For international stocks where Yahoo/Google fail:
```
https://stooq.com/q/l/?s={SYMBOL}&f=sd2t2ohlcvn&e=csv
```
Returns CSV: `Symbol,Date,Time,Open,High,Low,Close,Volume,Name`

---

## News Sources

### Google News Search (primary)
```
https://www.google.com/search?q={COMPANY_NAME}+stock&tbm=nws&tbs=qdr:d
```
Replace `{COMPANY_NAME}` with URL-encoded company name (e.g., `Apple+Inc`).

Add `&num=10` for 10 results. Extract `.WlydOe a` for headline titles and `.CEMjEf` for source/time.

### RSS Feeds (fallback)
Common financial RSS feeds for news aggregation:

| Source | RSS URL template |
|--------|-----------------|
| Reuters | `https://feeds.reuters.com/reuters/businessNews` |
| Bloomberg | `https://feeds.bloomberg.com/markets/news.rss` |
| Yahoo Finance | `https://finance.yahoo.com/rss/headline?s={SYMBOL}` |
| Seeking Alpha | `https://seekingalpha.com/symbol/{SYMBOL}.xml` |

Use `curl -s "{url}" | python3 -c "import sys; from xml.etree import ElementTree as ET; root=ET.parse(sys.stdin).getroot(); [print(i.findtext('title'), '|', i.findtext('pubDate')) for i in root.findall('.//item')[:5]]"`

---

## Market Hours by Exchange

| Exchange | Local hours | UTC |
|----------|-------------|-----|
| NYSE/NASDAQ | 09:30–16:00 ET | 14:30–21:00 UTC (EDT) / 15:30–22:00 UTC (EST) |
| Hong Kong (HKG) | 09:30–16:00 HKT | 01:30–08:00 UTC |
| Tokyo (TYO) | 09:00–15:30 JST | 00:00–06:30 UTC |
| London (LON) | 08:00–16:30 GMT | 08:00–16:30 UTC |
| Paris (EPA) | 09:00–17:30 CET | 08:00–16:30 UTC |
| Shanghai (SHA) | 09:30–15:00 CST | 01:30–07:00 UTC |

**Pre/after-market note:** Google Finance shows after-hours prices for US stocks.
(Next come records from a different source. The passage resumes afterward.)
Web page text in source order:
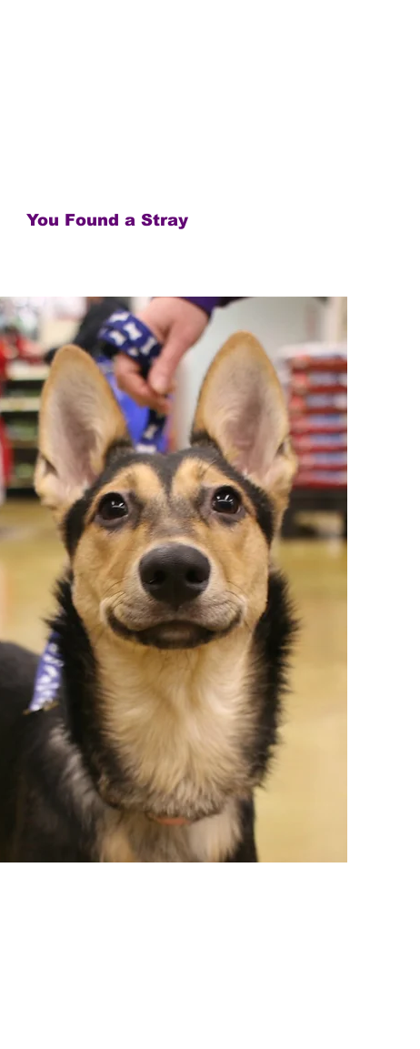
You Found a Stray
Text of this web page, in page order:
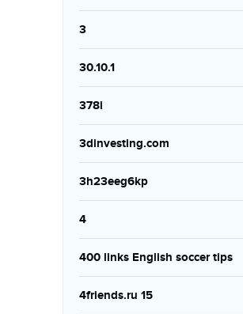
3
30.10.1
378i
3dinvesting.com
3h23eeg6kp
4
400 links English soccer tips
4friends.ru 15
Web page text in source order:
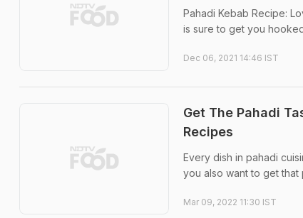
Pahadi Kebab Recipe:
is sure to get you
Dec 06, 2021 14:46 IST
Get The Pahadi
Recipes
Every dish in pahadi
you also want to get
Mar 09, 2022 11:30 IST

The change % shown is vs. prior regular close. Include a note like "(after-hours)" when checking outside market hours.

---

## State File Location

Watchlist and snapshot state is stored at:
```
~/.openclaw/workspace/stock-tracker-state.json
```

If the file does not exist, create it with:
```json
{
  "watchlist": [],
  "lastChecked": null,
  "snapshots": {}
}
```

Read/write this file using the `computer-use` or `bash` tool:
```bash
# Read
python3 -c "import json; print(json.dumps(json.load(open('$HOME/.openclaw/workspace/stock-tracker-state.json')), indent=2))"

# Write (after building updated_state dict in python)
python3 {baseDir}/scripts/parse-stock.py --update-state
```

---

## Data Freshness & Caching

- Google Finance prices: 15-min delayed for most non-US exchanges; real-time for major US exchanges.
- Do NOT re-fetch within 10 minutes of a previous check for the same symbol (avoid rate limits).
- Store `lastChecked` timestamp per symbol in state file. Skip fetch if `now - lastChecked < 600s`.
- For cron jobs running every 4 hours, this is never an issue.